Postgres LIKE Operator - 1 Tip To Make Your Query 80 Times Faster
I love SQL and I love Postgres. I've been playing around with the ~8 million unclaimed asset records in New York, and have been struggling with an efficient way to do a name search.
My problem is that the owner name on unclaimed property records comes through as one field, so if Homer Simpson had unclaimed money waiting for him, the official record could come through as a string like this:
SIMPSON HOMER
Or like this:
HOMER SIMPSON
It gets even worse for business names, they get all messed up and can come through a bunch of different ways.

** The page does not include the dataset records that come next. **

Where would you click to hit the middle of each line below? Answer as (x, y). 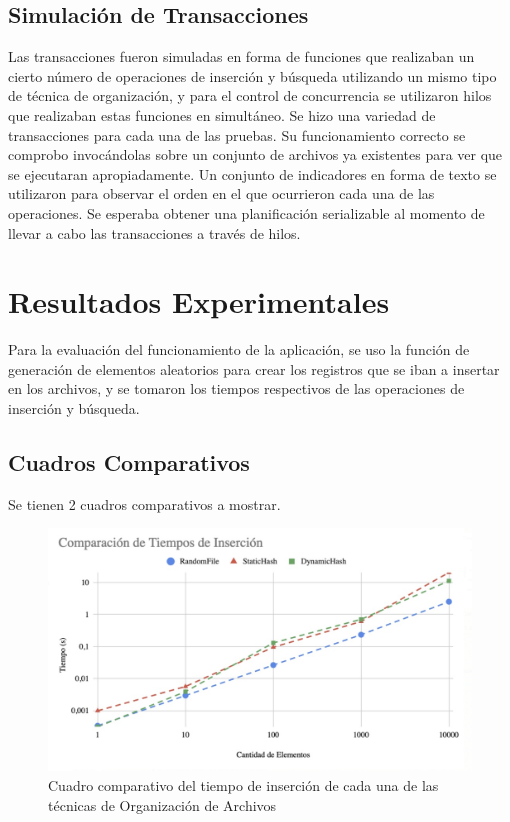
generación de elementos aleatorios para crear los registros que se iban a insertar (254, 368)
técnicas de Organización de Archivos (162, 804)
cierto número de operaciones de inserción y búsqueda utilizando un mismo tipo (252, 75)
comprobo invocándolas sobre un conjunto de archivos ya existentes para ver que (255, 154)
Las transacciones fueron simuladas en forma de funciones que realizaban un (241, 56)
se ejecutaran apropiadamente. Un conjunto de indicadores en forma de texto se (252, 173)
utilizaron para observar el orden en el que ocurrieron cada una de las (221, 193)
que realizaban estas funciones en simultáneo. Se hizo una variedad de (222, 114)
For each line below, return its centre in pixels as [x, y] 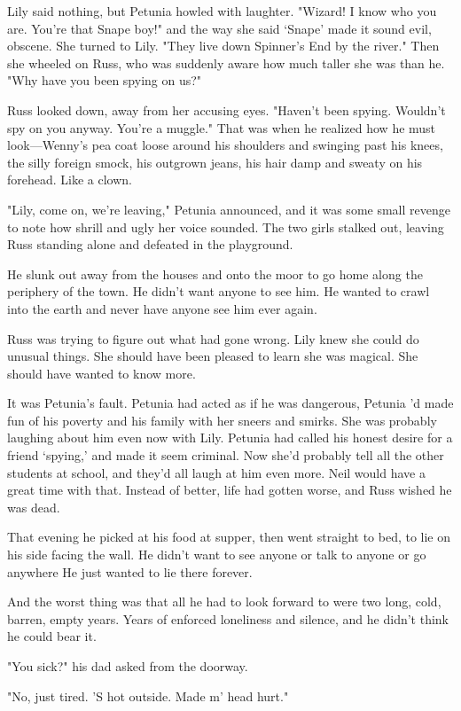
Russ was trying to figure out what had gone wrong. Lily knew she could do [213, 338]
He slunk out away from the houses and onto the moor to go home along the [215, 273]
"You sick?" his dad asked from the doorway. [128, 666]
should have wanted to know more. [102, 373]
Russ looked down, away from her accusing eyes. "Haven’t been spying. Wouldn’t [227, 109]
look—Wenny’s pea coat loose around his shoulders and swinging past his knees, [225, 145]
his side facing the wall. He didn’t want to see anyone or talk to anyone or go [217, 555]
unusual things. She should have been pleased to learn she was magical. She [213, 356]
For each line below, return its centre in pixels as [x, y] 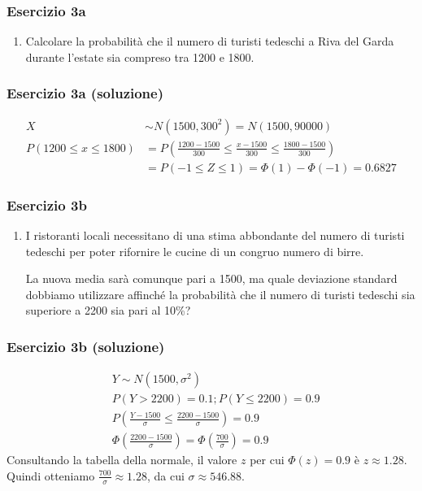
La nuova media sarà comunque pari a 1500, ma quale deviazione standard [211, 278]
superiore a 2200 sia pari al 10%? [108, 310]
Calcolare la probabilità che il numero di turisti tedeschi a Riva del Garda [210, 41]
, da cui [166, 475]
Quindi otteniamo [51, 475]
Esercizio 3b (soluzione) [86, 346]
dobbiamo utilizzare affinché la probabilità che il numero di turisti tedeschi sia [220, 294]
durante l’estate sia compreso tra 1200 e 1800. [140, 56]
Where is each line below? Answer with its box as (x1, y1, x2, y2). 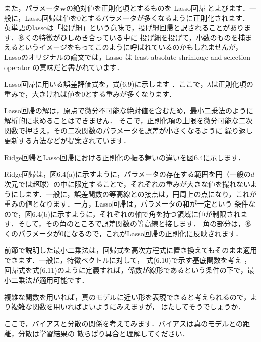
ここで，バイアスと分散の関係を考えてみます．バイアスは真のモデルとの (4, 318, 243, 329)
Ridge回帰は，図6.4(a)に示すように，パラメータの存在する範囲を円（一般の (4, 169, 251, 179)
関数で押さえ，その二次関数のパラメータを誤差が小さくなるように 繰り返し (4, 125, 253, 135)
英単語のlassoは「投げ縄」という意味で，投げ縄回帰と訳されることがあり (4, 22, 244, 33)
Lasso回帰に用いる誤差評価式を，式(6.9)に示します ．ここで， (4, 79, 207, 89)
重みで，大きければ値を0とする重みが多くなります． (4, 88, 176, 99)
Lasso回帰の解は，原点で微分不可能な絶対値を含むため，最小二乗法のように (4, 105, 254, 116)
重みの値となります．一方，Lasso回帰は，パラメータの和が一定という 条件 (4, 198, 249, 209)
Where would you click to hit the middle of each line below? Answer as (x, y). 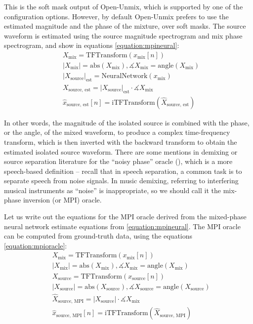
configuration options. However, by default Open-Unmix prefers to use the (116, 16)
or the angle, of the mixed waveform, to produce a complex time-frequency (117, 132)
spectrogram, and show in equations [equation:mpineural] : (92, 45)
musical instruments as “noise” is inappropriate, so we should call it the (112, 190)
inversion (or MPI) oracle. (62, 200)
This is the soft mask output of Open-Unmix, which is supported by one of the (124, 6)
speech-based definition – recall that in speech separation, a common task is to (123, 171)
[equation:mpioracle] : (36, 245)

If the names came through in a predictable format, we could just use the LIKE command and have the first part of the string set, like this:
AND owner_name like 'SIMPSON%'
That query uses the index on owner_name efficiently, and comes back really quickly, here's the query plan:
That query took 40 ms over 8M rows.
HOWEVER, since the data comes to us all jumbled, we have to do this with our LIKE statement:
AND owner_name like '%SIMPSON%'
That totally hoses performance, since now Postgres can't use the index anymore because the leading % means that the database can't take advantage of the sorted nature of the B-tree index, as it has to scan for the substring at any position within the string. Booo!
Here's the query plan:
The query plan is the same, but since the database has to search through all records, it takes 3.2 seconds to come back, which is over 80 times slower!
Conclusion
WIth great power comes great responsibility. The LIKE operator is AWESOME. However, make sure you understand what how it's operating under the covers to make sure your queries sing instead of sleep.